As became a moralist, Epicurus was capable of great scorn and was not impressed by tradition, no matter how hallowed by fame and antiquity. He was no more awed by the alleged wisdom of Solon than Solon had been by the riches of Croesus. Solon refused to judge a man happy until death had placed him beyond the reach of misfortune.Epicurus said, Vatican Saying 75: “The adage which says, ‘Look to the end of a long life,’ bespeaks a lack of gratitude for past blessings.” He was equally ready to defy popular belief, above all by denying all gratitude to the gods. Nor did he hesitate to set himself in opposition to the growing cult of Fortune by warning his disciples to look on her favors with distrust.

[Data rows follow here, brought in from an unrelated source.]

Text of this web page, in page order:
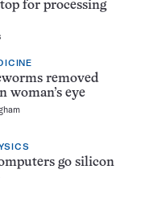
for processing
removed
woman’s eye
go silicon
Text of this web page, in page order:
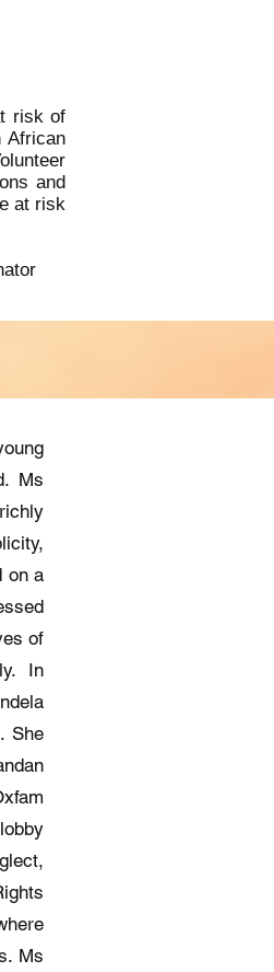
risk of
African
and
at risk
Ms
on a
of
In
She
Ms
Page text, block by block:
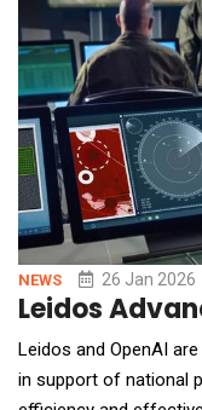
NEWS 26 Jan 2026
Leidos
Leidos and OpenAI
in support of national
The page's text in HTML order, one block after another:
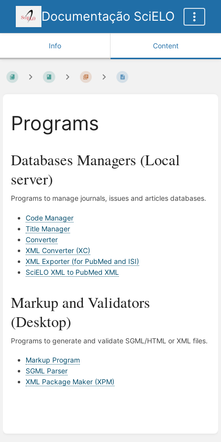
Documentação SciELO
Info Content
Programs
Databases Managers (Local
server)
Programs to manage journals, issues and articles databases.
Code Manager
Title Manager
Converter
XML Converter (XC)
XML Exporter (for PubMed and ISI)
SciELO XML to PubMed XML
Markup and Validators
(Desktop)
Programs to generate and validate SGML/HTML or XML files.
Markup Program
SGML Parser
XML Package Maker (XPM)
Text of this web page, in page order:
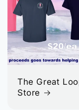
The Great
Store
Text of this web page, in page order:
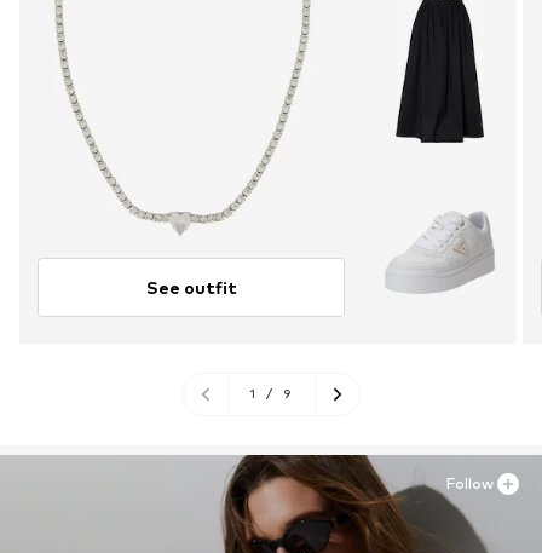
See outfit
1 / 9
Follow
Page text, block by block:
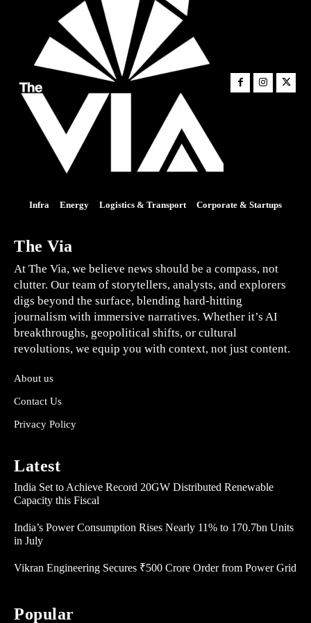
Infra Energy Logistics & Transport Corporate & Startups
The Via
At The Via, we believe news should be a compass, not
clutter. Our team of storytellers, analysts, and explorers
digs beyond the surface, blending hard-hitting
journalism with immersive narratives. Whether it’s AI
breakthroughs, geopolitical shifts, or cultural
revolutions, we equip you with context, not just content.
About us
Contact Us
Privacy Policy
Latest
India Set to Achieve Record 20GW Distributed Renewable
Capacity this Fiscal
India’s Power Consumption Rises Nearly 11% to 170.7bn Units
in July
Vikran Engineering Secures ₹500 Crore Order from Power Grid
Popular
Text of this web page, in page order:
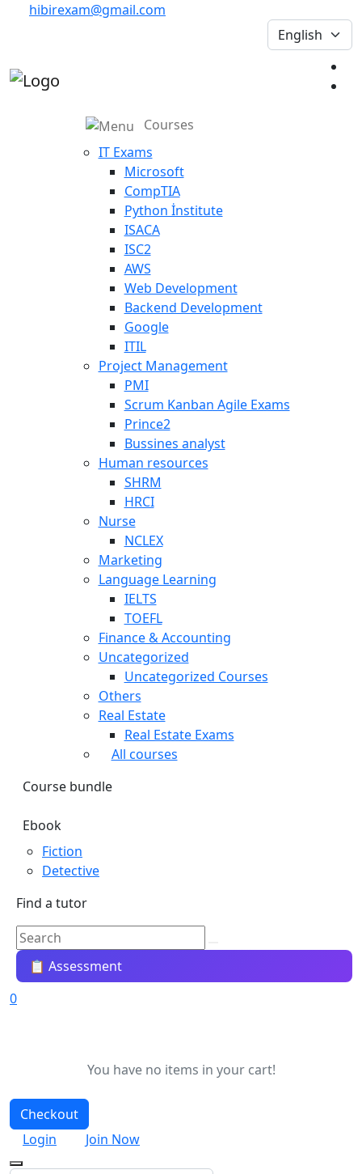
hibirexam@gmail.com
Courses
IT Exams
Microsoft
CompTIA
Python İnstitute
ISACA
ISC2
AWS
Web Development
Backend Development
Google
ITIL
Project Management
PMI
Scrum Kanban Agile Exams
Prince2
Bussines analyst
Human resources
SHRM
HRCI
Nurse
NCLEX
Marketing
Language Learning
IELTS
TOEFL
Finance & Accounting
Uncategorized
Uncategorized Courses
Others
Real Estate
Real Estate Exams
All courses
Course bundle
Ebook
Fiction
Detective
Find a tutor
📋 Assessment
0
You have no items in your cart!
Checkout
Login
Join Now
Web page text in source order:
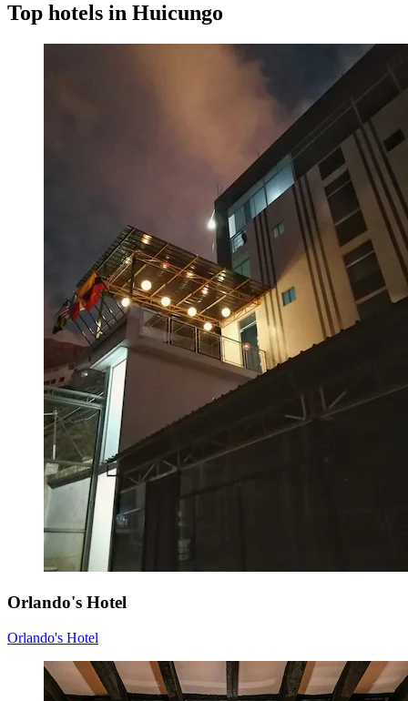
Top hotels in Huicungo
Orlando's Hotel
Orlando's Hotel
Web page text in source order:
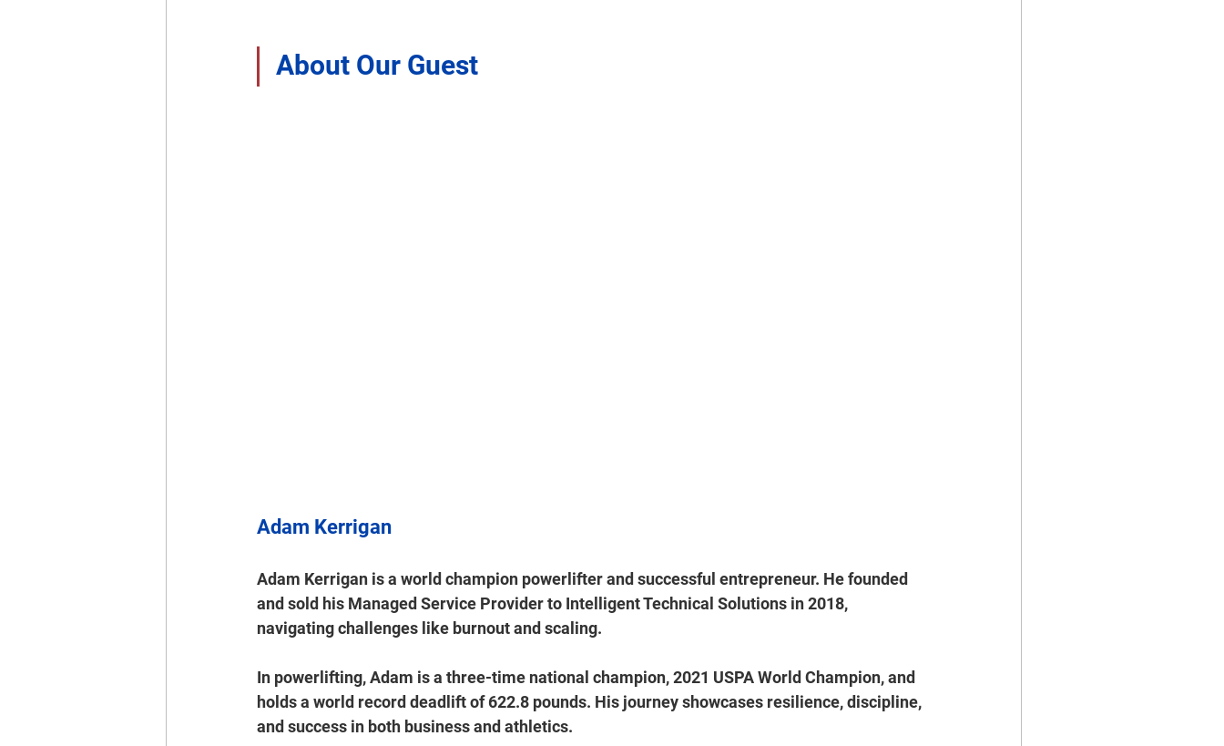
About Our Guest
Adam Kerrigan
Adam Kerrigan is a world champion powerlifter and successful entrepreneur. He founded
and sold his Managed Service Provider to Intelligent Technical Solutions in 2018,
navigating challenges like burnout and scaling.
In powerlifting, Adam is a three-time national champion, 2021 USPA World Champion, and
holds a world record deadlift of 622.8 pounds. His journey showcases resilience, discipline,
and success in both business and athletics.
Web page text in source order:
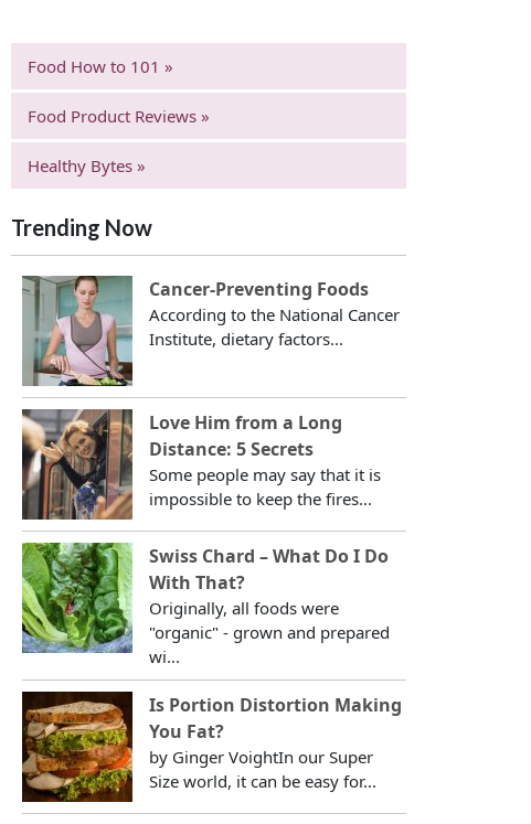
Food How to 101 »
Food Product Reviews »
Healthy Bytes »
Trending Now
Cancer-Preventing Foods
According to the National Cancer
Institute, dietary factors...
Love Him from a Long
Distance: 5 Secrets
Some people may say that it is
impossible to keep the fires...
Swiss Chard – What Do I Do
With That?
Originally, all foods were
"organic" - grown and prepared
wi...
Is Portion Distortion Making
You Fat?
by Ginger VoightIn our Super
Size world, it can be easy for...
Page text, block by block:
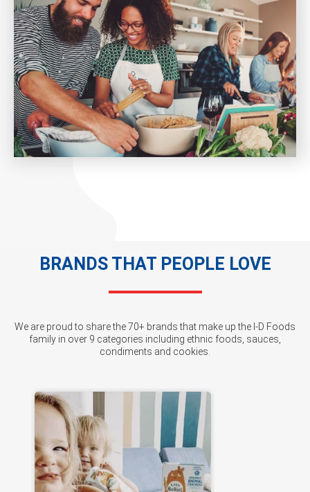
BRANDS THAT PEOPLE LOVE
We are proud to share the 70+ brands that make up the I-D Foods
family in over 9 categories including ethnic foods, sauces,
condiments and cookies.
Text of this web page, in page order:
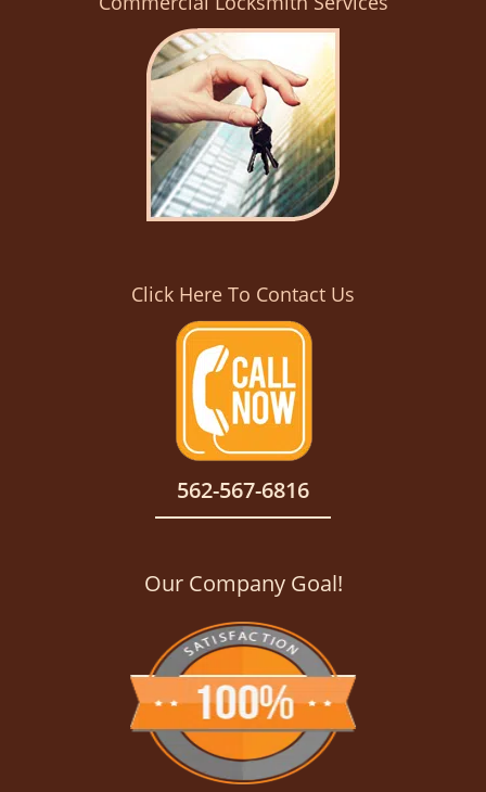
Click Here To Contact Us
562-567-6816
Our Company Goal!
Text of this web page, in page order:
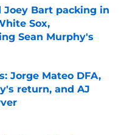
Joey Bart packing in
Sox,
Sean Murphy's
Date
Jorge Mateo DFA,
return, and AJ
Date
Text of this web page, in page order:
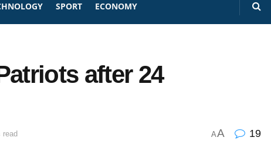
SPORT ECONOMY
after 24
read AA 19
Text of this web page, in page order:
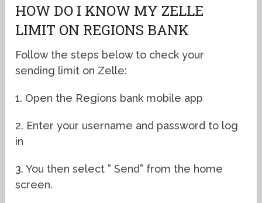
HOW DO I KNOW MY ZELLE
LIMIT ON REGIONS BANK
Follow the steps below to check your
sending limit on Zelle:
1. Open the Regions bank mobile app
2. Enter your username and password to log
in
3. You then select ” Send” from the home
screen.
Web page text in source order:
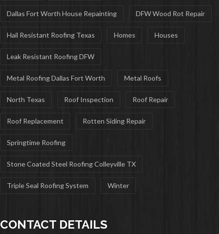
Dallas Fort Worth House Repainting DFW Wood Rot Repair
Hail Resistant Roofing Texas Homes Houses
Leak Resistant Roofing DFW
Metal Roofing Dallas Fort Worth Metal Roofs
North Texas Roof Inspection Roof Repair
Roof Replacement Rotten Siding Repair
Springtime Roofing
Stone Coated Steel Roofing Colleyville TX
Triple Seal Roofing System Winter
CONTACT DETAILS
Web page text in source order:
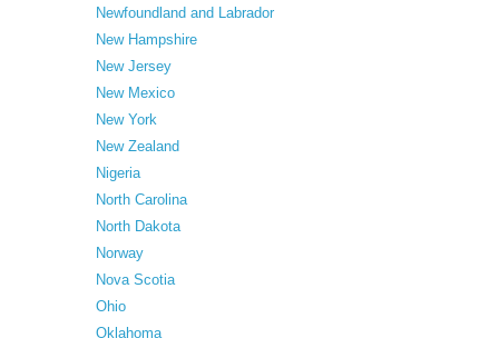
Newfoundland and Labrador
New Hampshire
New Jersey
New Mexico
New York
New Zealand
Nigeria
North Carolina
North Dakota
Norway
Nova Scotia
Ohio
Oklahoma
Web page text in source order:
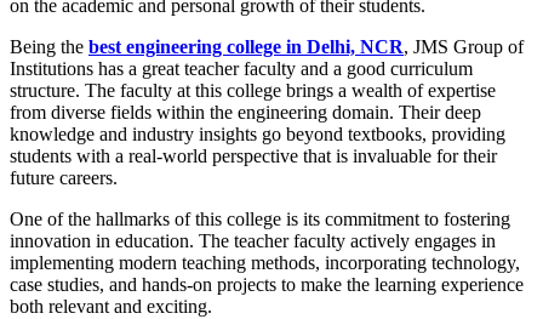
on the academic and personal growth of their students.
Being the best engineering college in Delhi, NCR, JMS Group of
Institutions has a great teacher faculty and a good curriculum
structure. The faculty at this college brings a wealth of expertise
from diverse fields within the engineering domain. Their deep
knowledge and industry insights go beyond textbooks, providing
students with a real-world perspective that is invaluable for their
future careers.
One of the hallmarks of this college is its commitment to fostering
innovation in education. The teacher faculty actively engages in
implementing modern teaching methods, incorporating technology,
case studies, and hands-on projects to make the learning experience
both relevant and exciting.
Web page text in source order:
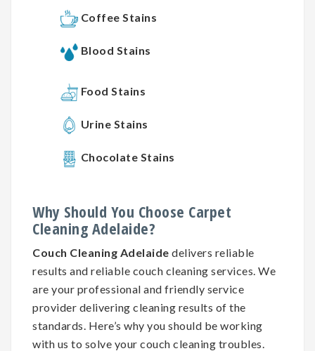
Coffee Stains
Blood Stains
Food Stains
Urine Stains
Chocolate Stains
Why Should You Choose Carpet
Cleaning Adelaide?
Couch Cleaning Adelaide delivers reliable
results and reliable couch cleaning services. We
are your professional and friendly service
provider delivering cleaning results of the
standards. Here’s why you should be working
with us to solve your couch cleaning troubles.
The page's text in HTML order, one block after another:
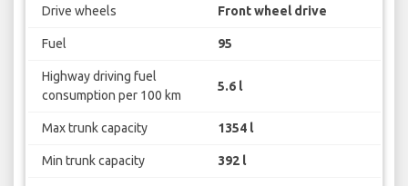
Drive wheels Front wheel drive
Fuel 95
Highway driving fuel
consumption per 100 km
5.6 l
Max trunk capacity 1354 l
Min trunk capacity 392 l
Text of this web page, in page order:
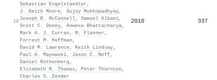
16
Sebastian Engelstaedter ,
J. Keith Moore, Sujoy Mukhopadhyay,
Joseph R. McConnell, Samuel Albani,
Scott C. Doney, Anwesa Bhattacharya,
Mark A. J. Curran , M. Flanner ,
Forrest M. Hoffman ,
David M. Lawrence, Keith Lindsay,
Paul A. Mayewski, Jason C. Neff,
Daniel Rothenberg ,
Elizabeth R. Thomas , Peter Thornton ,
Charles S. Zender
2010 337

No less radical was his parting with Plato, whose espousal of the contemplative life along with the belief in immortality was bound to result in construing life as a preparation for death. Epicurus, denying immortality, was equally bound to think of life as narrowly confined to the interval between birth and death and consequently to construe it as a preparation for a happy and triumphant old age. For this victory over death and the grave he found the cause in gratitude for past blessings. The happy life was the grateful life, terminating at last in the fullness of pleasures in old age.”